Mold follows SUNO to new campus
Section: Health
John Pope
To get away from its mold-infested buildings on the campus that Katrina-related floodwater inundated, Southern University at New Orleans moved its classrooms and offices, as well as some living quarters, into temporary buildings a half-mile away.
But SUNO wasn't able to escape its problems. According to inspections completed last month, mold has followed SUNO to at least three of the 45 structures on what is called the North Campus, a fenced compound that abuts the Lake Pontchartrain levee.
Several factors seem to be responsible.
Andrew Thomas, a spokesman for the Federal Emergency Management Agency, said continuous wind from the lake has loosened and even disconnected the corrugated-metal roofs of the temporary buildings at the seams where the panels overlap.
"The wind works its way under the seam and puts upward pressure on the fasteners," he said. "The pressure gradually loosens the nails until they disconnect."
Every building is being inspected, Thomas said, and defective nails are being replaced with screws.
Environmental reports on three buildings blamed poorly installed windows and doors, and problems with the air-conditioning system.
Cracks around some windows and doors let rain in, inspectors found, and flawed air-conditioning systems were conducive to mold growth.

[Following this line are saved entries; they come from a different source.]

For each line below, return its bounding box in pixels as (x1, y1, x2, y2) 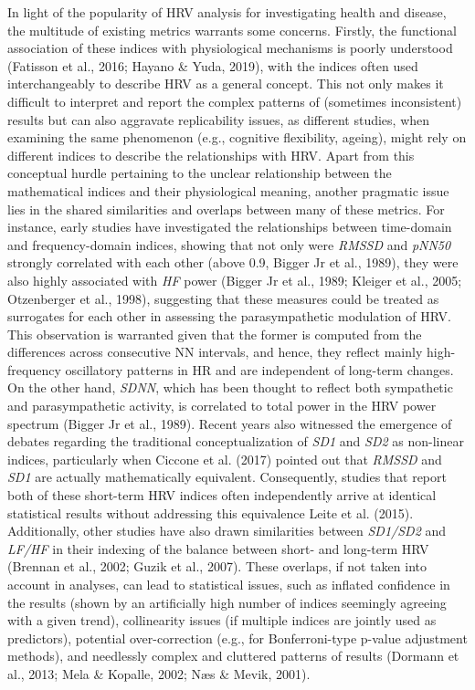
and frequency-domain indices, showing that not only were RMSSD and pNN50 (7, 235, 451, 254)
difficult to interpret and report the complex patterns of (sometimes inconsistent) (7, 91, 462, 110)
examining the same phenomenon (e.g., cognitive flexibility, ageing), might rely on (7, 128, 467, 147)
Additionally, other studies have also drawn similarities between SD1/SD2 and (7, 521, 447, 540)
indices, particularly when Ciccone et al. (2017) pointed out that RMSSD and (7, 449, 442, 468)
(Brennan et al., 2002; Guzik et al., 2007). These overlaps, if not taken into (7, 557, 427, 576)
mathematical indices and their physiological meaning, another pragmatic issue (7, 181, 449, 200)
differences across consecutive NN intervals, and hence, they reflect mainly (7, 342, 423, 361)
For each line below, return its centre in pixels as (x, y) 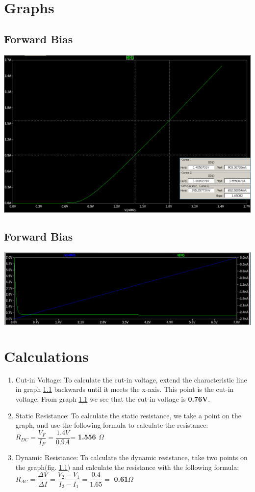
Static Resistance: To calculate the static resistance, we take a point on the (128, 415)
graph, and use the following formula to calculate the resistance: (112, 425)
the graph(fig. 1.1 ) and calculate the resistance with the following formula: (127, 467)
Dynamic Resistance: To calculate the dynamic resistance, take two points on (131, 457)
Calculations (46, 356)
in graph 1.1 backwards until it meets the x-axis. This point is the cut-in (125, 389)
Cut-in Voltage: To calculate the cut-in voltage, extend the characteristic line (131, 379)
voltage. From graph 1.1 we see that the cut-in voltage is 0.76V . (113, 398)
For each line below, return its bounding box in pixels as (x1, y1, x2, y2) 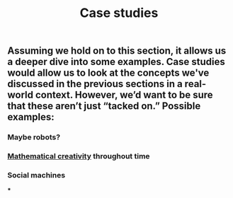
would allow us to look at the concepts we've (7, 67, 210, 79)
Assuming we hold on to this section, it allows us (7, 45, 227, 57)
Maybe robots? (7, 132, 61, 142)
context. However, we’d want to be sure (35, 89, 214, 101)
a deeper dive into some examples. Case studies (7, 56, 225, 68)
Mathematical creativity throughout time (7, 151, 150, 161)
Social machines (7, 170, 66, 180)
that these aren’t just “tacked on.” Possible (7, 100, 201, 112)
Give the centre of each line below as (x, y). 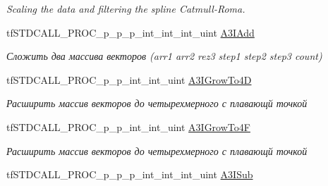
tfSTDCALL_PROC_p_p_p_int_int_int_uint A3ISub (130, 174)
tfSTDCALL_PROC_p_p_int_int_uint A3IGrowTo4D (129, 79)
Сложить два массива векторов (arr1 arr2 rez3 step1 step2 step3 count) (164, 56)
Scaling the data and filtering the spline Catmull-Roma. (126, 8)
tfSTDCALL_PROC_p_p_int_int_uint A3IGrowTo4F (128, 126)
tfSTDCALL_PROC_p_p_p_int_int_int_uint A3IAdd (130, 32)
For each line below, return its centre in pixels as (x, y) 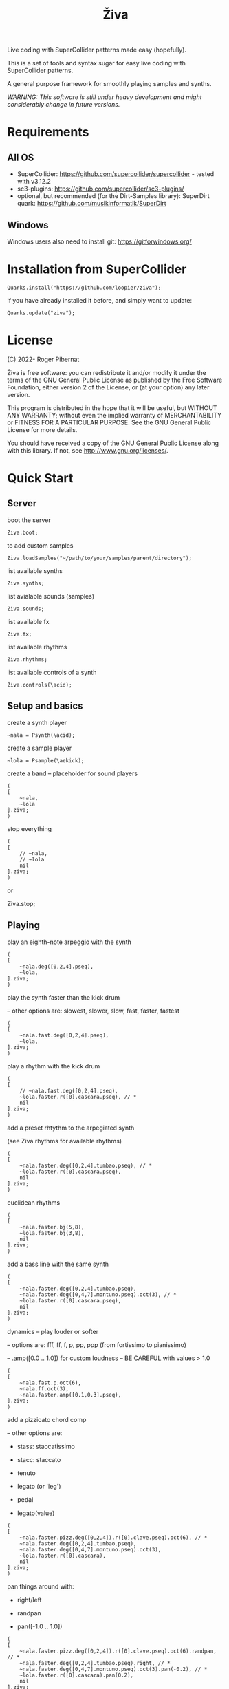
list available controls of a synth (52, 672)
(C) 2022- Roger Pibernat (43, 359)
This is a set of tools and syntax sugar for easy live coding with (96, 63)
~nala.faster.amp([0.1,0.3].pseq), (70, 1395)
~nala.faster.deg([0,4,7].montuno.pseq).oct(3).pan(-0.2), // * (113, 1669)
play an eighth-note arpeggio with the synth (69, 942)
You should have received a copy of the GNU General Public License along (113, 443)
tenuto (26, 1473)
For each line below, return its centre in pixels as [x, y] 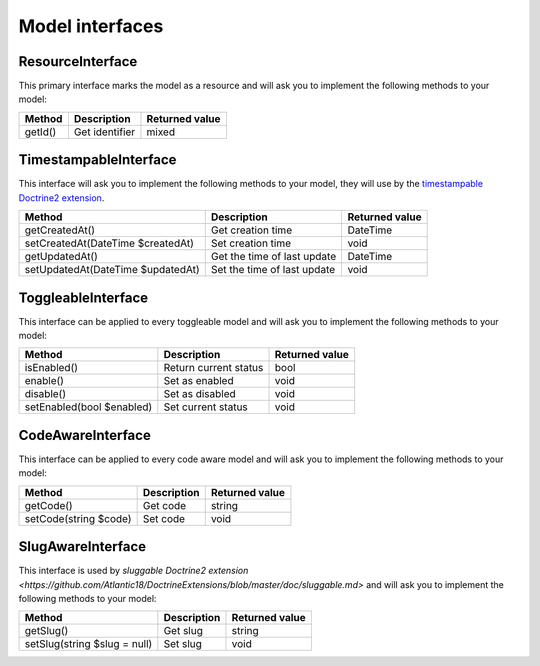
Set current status [206, 407]
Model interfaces [91, 26]
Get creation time [251, 230]
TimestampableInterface [97, 160]
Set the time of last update [273, 270]
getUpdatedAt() [61, 257]
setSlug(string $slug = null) [88, 644]
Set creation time [251, 243]
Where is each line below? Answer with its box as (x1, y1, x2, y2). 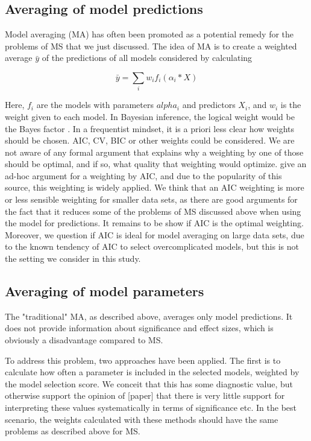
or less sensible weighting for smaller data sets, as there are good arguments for (5, 193, 298, 206)
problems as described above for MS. (5, 425, 140, 437)
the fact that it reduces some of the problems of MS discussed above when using (5, 205, 301, 217)
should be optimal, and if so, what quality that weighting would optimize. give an (5, 157, 307, 170)
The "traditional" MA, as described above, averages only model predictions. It (5, 309, 293, 322)
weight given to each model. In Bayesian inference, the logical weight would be (5, 110, 295, 122)
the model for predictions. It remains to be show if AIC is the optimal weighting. (5, 217, 304, 229)
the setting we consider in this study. (5, 252, 141, 265)

In one building, an improperly functioning system let in warm, humid, unfiltered outdoor air, resulting in mold on ceilings, desks and office equipment.
Mold also thrived when people in some buildings closed their vents, resulting in poor circulation and conditions conducive to mold, said Trent Vincent, SUNO's environmental specialist.
Turning off the ventilation system at night also gave rise to mold, he said.
The first reports of mold in North Campus buildings came in July 2006, he said.
Work on the defective windows, doors and air-conditioning systems has begun, said Vincent, who estimated that the repairs should take a month.
There is no estimate yet of how much the repairs will cost, SUNO spokesman Harold Clark Jr. said.
Meanwhile, SUNO Chancellor Victor Ukpolo said, "We're doing all we can to monitor the buildings."
The mold, which thrived inside walls, under carpets and even under buildings, triggered health problems before anyone could see the spores, as Corbi Johnson, an administrative assistant at SUNO since August 2006, can attest.
Respiratory problems
Her problems started in January, with migraines. Then came infections that wouldn't go away, followed by nausea, vomiting and problems with her legs.
"At one point, I could hardly walk on either leg," she said. "Climbing steps is a pain, and I can't walk much."
Johnson and her colleagues suspected something in their building was amiss, but, she said, university personnel couldn't do anything because they couldn't see anything.
But a window had been leaking, she said, and there was no mistaking the smell pervading their work area.
"It smelled like something dead," Johnson said. "The smell was pungent. We would be in and out of the office so we could get some fresh air. . . . My boss was sneezing and coughing all day long. That was all he did."
Johnson, who has a history of asthma, was sent home for a week, and she started to feel better. But a week after returning to work, "I had a bronchial infection," she said.
This happened four times: Johnson would go home, and her condition would improve. Then she would return to her job and get sick again.
She was put on prescription after prescription. One day, her pharmacist, whom she had come to know well, asked about her problem because, he said, she looked haggard.
"I said, 'I feel the way I look,' " Johnson replied.
This fall, building inspections began. In Johnson's building, she said, an inspector lifted the carpet and found mold, and he found more in the wall.
She was sent home at the end of September and returned Nov. 12 on light duty. She is taking a prescription antibiotic and using two inhalers and a nebulizer, and she and her colleagues have been moved to another building until their building can be repaired.
"We're bunched up in a small area," Johnson said. "They moved us, but there's no room for files or supplies. If my boss needs anything, he needs to go back into the building."
Mold under buildings too
SUNO employees who have made mold-related complaints have been moved to temporary quarters until their areas can be repaired, Ukpolo said.
In addition to the mold growing inside buildings, mold has been thriving beneath them.
"When it rains, water sits," Johnson said. "They just started pumping sand under some of the buildings, but that's after the fact. Even though they're doing it now, a lot of those buildings probably already have the mold underneath it."
Besides, she said, "unless you clean and remediate it, pumping sand is only going to stop the growth. It's not going to get rid of the growth that's already there."
Meanwhile, work continues on SUNO's main campus. Occupancy of the first building, a multipurpose gymnasium, is expected in early January, Clark said. The move back will be piecemeal, as buildings are ready, he said, and the process, which will include the first phase of SUNO's first student-housing building, is expected to be complete by fall 2009.